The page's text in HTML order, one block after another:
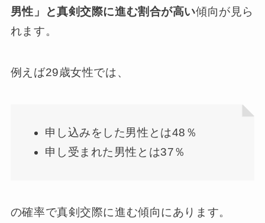
男性」と真剣交際に進む割合が高い傾向が見ら
れます。
例えば29歳女性では、
申し込みをした男性とは48％
申し受まれた男性とは37％
の確率で真剣交際に進む傾向にあります。
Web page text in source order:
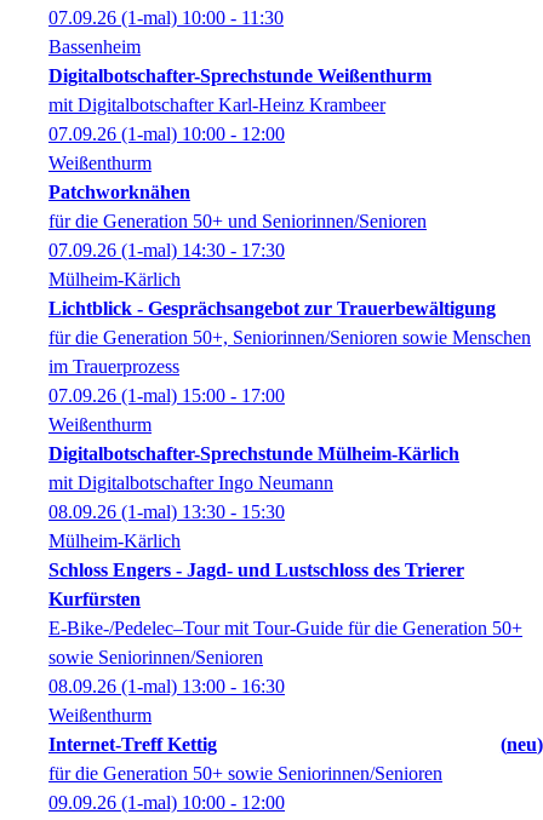
07.09.26 (1-mal) 10:00 - 11:30
Bassenheim
Digitalbotschafter-Sprechstunde Weißenthurm
mit Digitalbotschafter Karl-Heinz Krambeer
07.09.26 (1-mal) 10:00 - 12:00
Weißenthurm
Patchworknähen
für die Generation 50+ und Seniorinnen/Senioren
07.09.26 (1-mal) 14:30 - 17:30
Mülheim-Kärlich
Lichtblick - Gesprächsangebot zur Trauerbewältigung
für die Generation 50+, Seniorinnen/Senioren sowie Menschen
im Trauerprozess
07.09.26 (1-mal) 15:00 - 17:00
Weißenthurm
Digitalbotschafter-Sprechstunde Mülheim-Kärlich
mit Digitalbotschafter Ingo Neumann
08.09.26 (1-mal) 13:30 - 15:30
Mülheim-Kärlich
Schloss Engers - Jagd- und Lustschloss des Trierer
Kurfürsten
E-Bike-/Pedelec–Tour mit Tour-Guide für die Generation 50+
sowie Seniorinnen/Senioren
08.09.26 (1-mal) 13:00 - 16:30
Weißenthurm
Internet-Treff Kettig
neu
für die Generation 50+ sowie Seniorinnen/Senioren
09.09.26 (1-mal) 10:00 - 12:00
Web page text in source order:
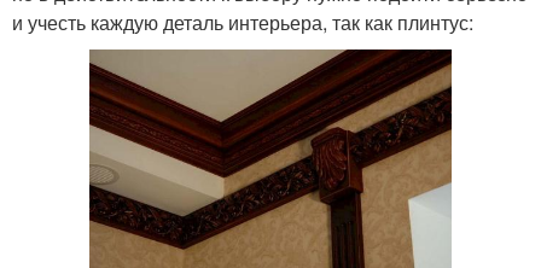
и учесть каждую деталь интерьера, так как плинтус:
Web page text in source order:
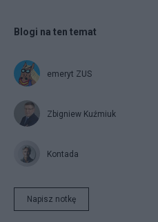
Blogi na ten temat
emeryt ZUS
Zbigniew Kuźmiuk
Kontada
Napisz notkę
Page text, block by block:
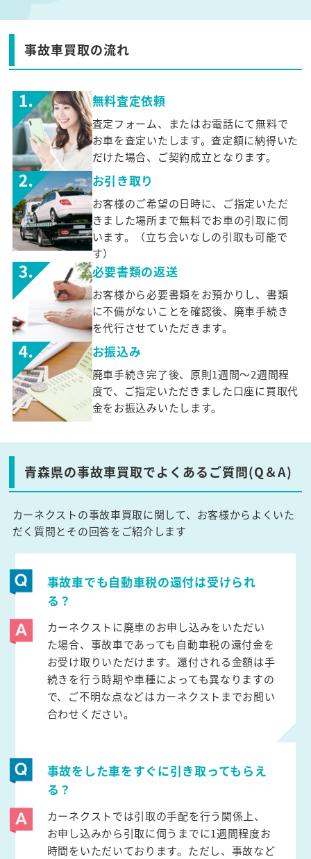
事故車買取の流れ
無料査定依頼
査定フォーム、またはお電話にて無料で
お車を査定いたします。査定額に納得いた
だけた場合、ご契約成立となります。
お引き取り
お客様のご希望の日時に、ご指定いただ
きました場所まで無料でお車の引取に伺
います。（立ち会いなしの引取も可能で
す）
必要書類の返送
お客様から必要書類をお預かりし、書類
に不備がないことを確認後、廃車手続き
を代行させていただきます。
お振込み
廃車手続き完了後、原則1週間～2週間程
度で、ご指定いただきました口座に買取代
金をお振込みいたします。
青森県の事故車買取でよくあるご質問(Q＆A)
カーネクストの事故車買取に関して、お客様からよくいた
だく質問とその回答をご紹介します
事故車でも自動車税の還付は受けられ
る？
カーネクストに廃車のお申し込みをいただい
た場合、事故車であっても自動車税の還付金を
お受け取りいただけます。還付される金額は手
続きを行う時期や車種によっても異なりますの
で、ご不明な点などはカーネクストまでお問い
合わせください。
事故をした車をすぐに引き取ってもらえ
る？
カーネクストでは引取の手配を行う関係上、
お申し込みから引取に伺うまでに1週間程度お
時間をいただいております。ただし、事故など
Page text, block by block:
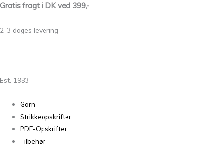
Gratis fragt i DK ved 399,-
2-3 dages levering
Est. 1983
Garn
Strikkeopskrifter
PDF-Opskrifter
Tilbehør
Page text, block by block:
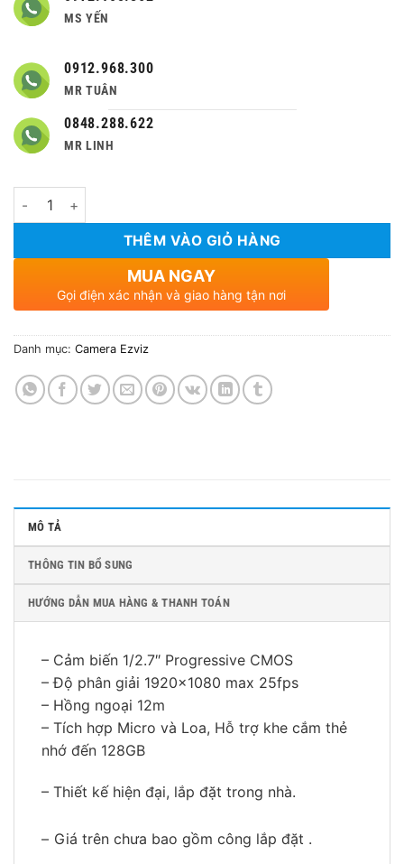
MS YẾN
0912.968.300
MR TUÂN
0848.288.622
MR LINH
Số lượng
THÊM VÀO GIỎ HÀNG
MUA NGAY
Gọi điện xác nhận và giao hàng tận nơi
Danh mục: Camera Ezviz
MÔ TẢ
THÔNG TIN BỔ SUNG
HƯỚNG DẪN MUA HÀNG & THANH TOÁN
– Cảm biến 1/2.7″ Progressive CMOS
– Độ phân giải 1920×1080 max 25fps
– Hồng ngoại 12m
– Tích hợp Micro và Loa, Hỗ trợ khe cắm thẻ
nhớ đến 128GB
– Thiết kế hiện đại, lắp đặt trong nhà.
– Giá trên chưa bao gồm công lắp đặt .
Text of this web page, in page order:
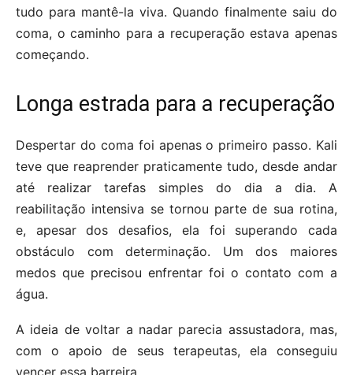
tudo para mantê-la viva. Quando finalmente saiu do
coma, o caminho para a recuperação estava apenas
começando.
Longa estrada para a recuperação
Despertar do coma foi apenas o primeiro passo. Kali
teve que reaprender praticamente tudo, desde andar
até realizar tarefas simples do dia a dia. A
reabilitação intensiva se tornou parte de sua rotina,
e, apesar dos desafios, ela foi superando cada
obstáculo com determinação. Um dos maiores
medos que precisou enfrentar foi o contato com a
água.
A ideia de voltar a nadar parecia assustadora, mas,
com o apoio de seus terapeutas, ela conseguiu
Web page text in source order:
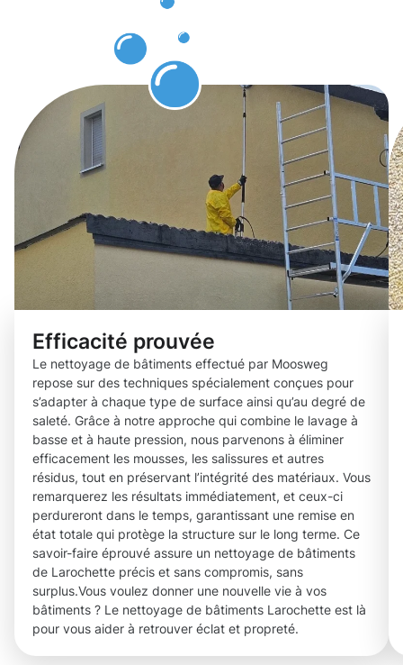
Efficacité prouvée
Le nettoyage de bâtiments effectué par Moosweg
repose sur des techniques spécialement conçues pour
s’adapter à chaque type de surface ainsi qu’au degré de
saleté. Grâce à notre approche qui combine le lavage à
basse et à haute pression, nous parvenons à éliminer
efficacement les mousses, les salissures et autres
résidus, tout en préservant l’intégrité des matériaux. Vous
remarquerez les résultats immédiatement, et ceux-ci
perdureront dans le temps, garantissant une remise en
état totale qui protège la structure sur le long terme. Ce
savoir-faire éprouvé assure un nettoyage de bâtiments
de Larochette précis et sans compromis, sans
surplus.Vous voulez donner une nouvelle vie à vos
bâtiments ? Le nettoyage de bâtiments Larochette est là
pour vous aider à retrouver éclat et propreté.
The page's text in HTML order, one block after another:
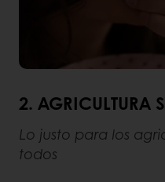
2. AGRICULTURA
Lo justo para los
todos
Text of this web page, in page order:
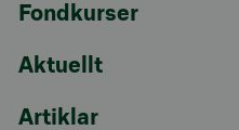
Fondkurser
Aktuellt
Artiklar
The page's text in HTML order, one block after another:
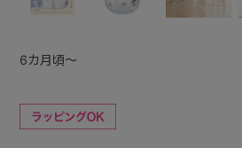
6カ月頃～
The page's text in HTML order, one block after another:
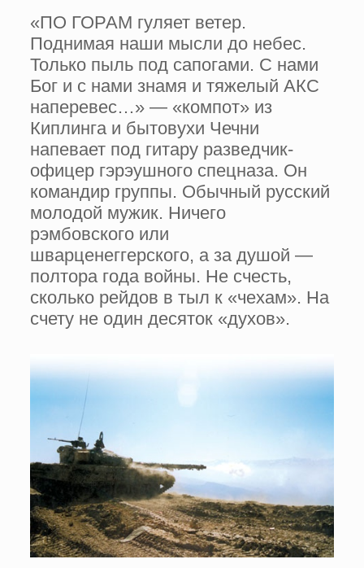
«ПО ГОРАМ гуляет ветер.
Поднимая наши мысли до небес.
Только пыль под сапогами. С нами
Бог и с нами знамя и тяжелый АКС
наперевес…» — «компот» из
Киплинга и бытовухи Чечни
напевает под гитару разведчик-
офицер гэрэушного спецназа. Он
командир группы. Обычный русский
молодой мужик. Ничего
рэмбовского или
шварценеггерского, а за душой —
полтора года войны. Не счесть,
сколько рейдов в тыл к «чехам». На
счету не один десяток «духов».
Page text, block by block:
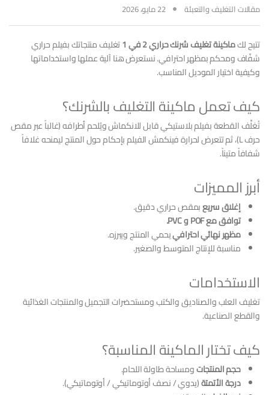
مقالات التغليف والتعبئة 22 مايو، 2026
تتيح لكماكينة تغليف شرنك حراري 2 في 1
تغليف منتجاتك بفيلم حراري
شفّاف ومحكم بمظهر احترافي. نستعرض هنا آلية عملها واستخداماتها
وكيفية اختيار الموديل المناسب.
كيف تعمل ماكينة التغليف بالشرنك؟
تُغلَّف القطعة بفيلم بلاستيكي قابل للانكماش ويُلحم أطرافه (غالباً عبر مقص
حرف L)، ثم تتعرض لحرارة فينكمش الفيلم بإحكام حول المنتج ليمنحه غلافاً
شفافاً متيناً.
أبرز المميزات
إغلاق سريعبمقص حراري دقيق.
توافق مع POF و PVC.
مظهر نهائي احترافييحمي المنتج ويبرزه.
مناسبة للإنتاج المتوسط والصغير.
الاستخدامات
تغليف العلب والصناديق والكتب ومستحضرات التجميل والمنتجات الغذائية
والقطع الصناعية.
كيف تختار الماكينة المناسبة؟
حجم المنتجاتومساحة طاولة اللحام.
درجة الأتمتة(يدوي / نصف أوتوماتيكي / أوتوماتيكي).
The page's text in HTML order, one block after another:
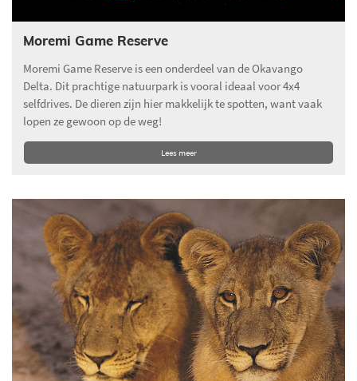
Moremi Game Reserve
Moremi Game Reserve is een onderdeel van de Okavango
Delta. Dit prachtige natuurpark is vooral ideaal voor 4x4
selfdrives. De dieren zijn hier makkelijk te spotten, want vaak
lopen ze gewoon op de weg!
Lees meer
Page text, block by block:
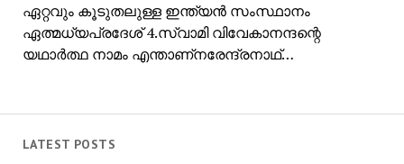
LATEST POSTS
ഏറ്റവും കൂടുതലുള്ള ഇന്ത്യൻ സംസ്ഥാനം
ഏത്മധ്യപ്രദേശ് 4.സ്വാമി വിവേകാനന്ദന്റെ
യഥാർത്ഥ നാമം എന്താണ്നരേന്ദ്രനാഥ്…
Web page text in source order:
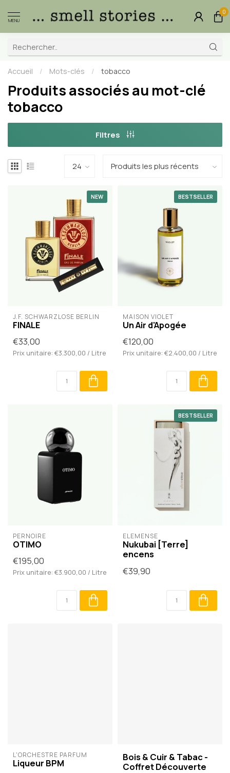
MENU
0
Accueil / Mots-clés / tobacco
Produits associés au mot-clé
tobacco
Filtres
NEW
J.F. SCHWARZLOSE BERLIN
FINALE
€33,00
Prix unitaire: €3.300,00 / Litre
BESTSELLER
MAISON VIOLET
Un Air d'Apogée
€120,00
Prix unitaire: €2.400,00 / Litre
PERNOIRE
OTIMO
€195,00
Prix unitaire: €3.900,00 / Litre
BESTSELLER
ELEMENSE
Nukubai [Terre]
encens
€39,90
L'ORCHESTRE PARFUM
Liqueur BPM
Bois & Cuir & Tabac -
Coffret Découverte
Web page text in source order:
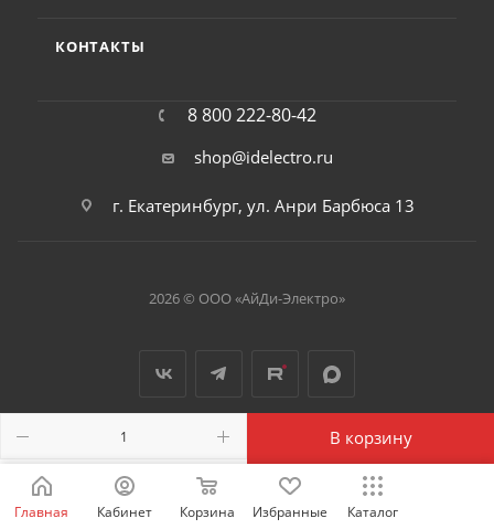
В корзину
КОНТАКТЫ
8 800 222-80-42
shop@idelectro.ru
г. Екатеринбург, ул. Анри Барбюса 13
2026 © ООО «АйДи-Электро»
Главная Кабинет Корзина Избранные Каталог
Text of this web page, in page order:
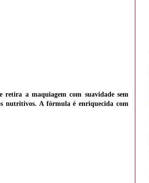
retira a maquiagem com suavidade sem
nutritivos. A fórmula é enriquecida com
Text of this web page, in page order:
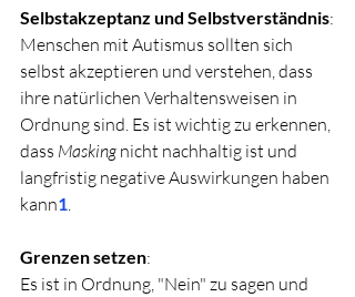
Selbstakzeptanz und Selbstverständnis:
Menschen mit Autismus sollten sich
selbst akzeptieren und verstehen, dass
ihre natürlichen Verhaltensweisen in
Ordnung sind. Es ist wichtig zu erkennen,
dass Masking nicht nachhaltig ist und
langfristig negative Auswirkungen haben
kann1.
Grenzen setzen:
Es ist in Ordnung, "Nein" zu sagen und

To do >> When a line in the material contains the string "Menschen", copy that line.

Answer space >>
für die Generation 50+, Seniorinnen/Senioren sowie Menschen
Menschen mit Autismus sollten sich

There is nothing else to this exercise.